= EXERCISE MATERIAL =
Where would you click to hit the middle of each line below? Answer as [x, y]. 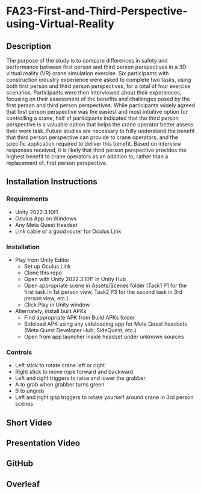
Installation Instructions [52, 182]
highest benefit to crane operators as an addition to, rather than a [87, 157]
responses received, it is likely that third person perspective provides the [96, 150]
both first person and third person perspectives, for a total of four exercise [98, 86]
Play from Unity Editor [42, 259]
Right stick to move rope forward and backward [74, 372]
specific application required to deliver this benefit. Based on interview [94, 144]
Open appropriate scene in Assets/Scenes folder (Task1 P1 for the [105, 285]

= EXERCISE REQUIREMENTS =
Return all lines in the entries above that carry the word "person".

= RESPONSE TO THE EXERCISE =
responses received, it is likely that third person perspective provides the [96, 150]
both first person and third person perspectives, for a total of four exercise [98, 86]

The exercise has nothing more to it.